(Data)

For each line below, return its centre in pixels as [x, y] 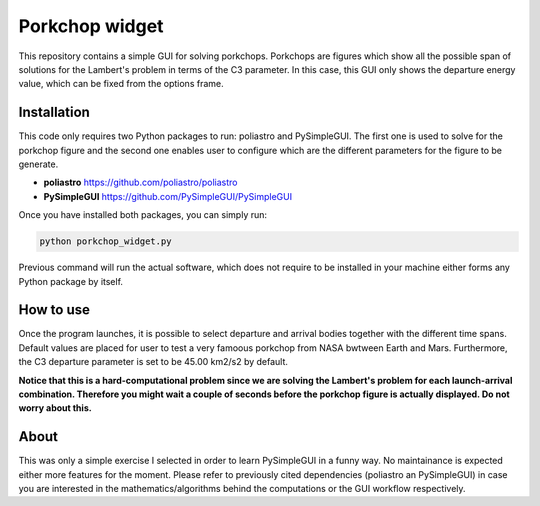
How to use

(End Data)
(Data)

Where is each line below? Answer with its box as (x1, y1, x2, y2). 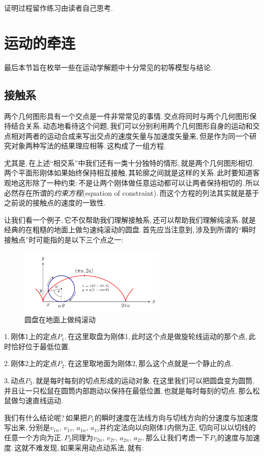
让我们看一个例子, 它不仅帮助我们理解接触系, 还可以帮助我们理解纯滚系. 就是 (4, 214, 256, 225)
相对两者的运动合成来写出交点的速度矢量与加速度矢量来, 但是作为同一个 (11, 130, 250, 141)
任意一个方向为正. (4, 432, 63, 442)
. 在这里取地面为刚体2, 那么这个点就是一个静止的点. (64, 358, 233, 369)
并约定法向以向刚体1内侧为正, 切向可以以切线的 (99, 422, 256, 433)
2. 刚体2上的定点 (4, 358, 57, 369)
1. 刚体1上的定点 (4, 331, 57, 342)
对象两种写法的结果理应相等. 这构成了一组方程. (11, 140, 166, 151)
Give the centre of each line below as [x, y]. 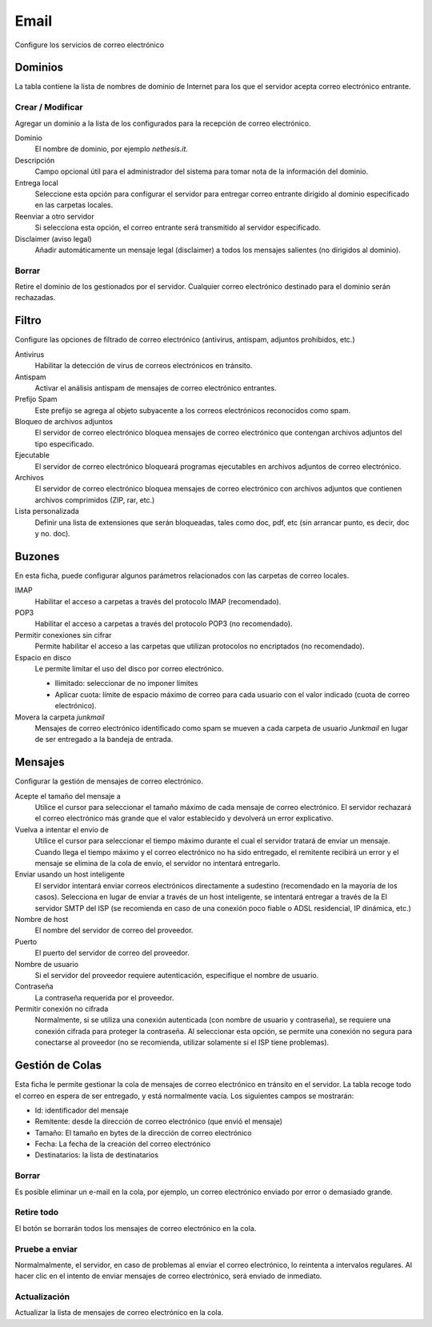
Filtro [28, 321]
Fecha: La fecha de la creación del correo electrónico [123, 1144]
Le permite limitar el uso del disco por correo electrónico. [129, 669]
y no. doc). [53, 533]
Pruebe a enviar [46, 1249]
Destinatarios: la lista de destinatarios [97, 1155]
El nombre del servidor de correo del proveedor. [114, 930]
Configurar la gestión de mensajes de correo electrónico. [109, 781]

(End Data)

Exercise requirements: Range to copy from the records above: the line containing "并约定法向以向刚体1内侧为正, 切向可以以切线的 (99, 422, 256, 433)" to the line containing "Configurar la gestión", both included. Output those lines exactly and only those, skipping pictures.

The completed task:
并约定法向以向刚体1内侧为正, 切向可以以切线的 (99, 422, 256, 433)
2. 刚体2上的定点 (4, 358, 57, 369)
1. 刚体1上的定点 (4, 331, 57, 342)
对象两种写法的结果理应相等. 这构成了一组方程. (11, 140, 166, 151)
Give the centre of each line below as [x, y]. 
Filtro [28, 321]
Fecha: La fecha de la creación del correo electrónico [123, 1144]
Le permite limitar el uso del disco por correo electrónico. [129, 669]
y no. doc). [53, 533]
Pruebe a enviar [46, 1249]
Destinatarios: la lista de destinatarios [97, 1155]
El nombre del servidor de correo del proveedor. [114, 930]
Configurar la gestión de mensajes de correo electrónico. [109, 781]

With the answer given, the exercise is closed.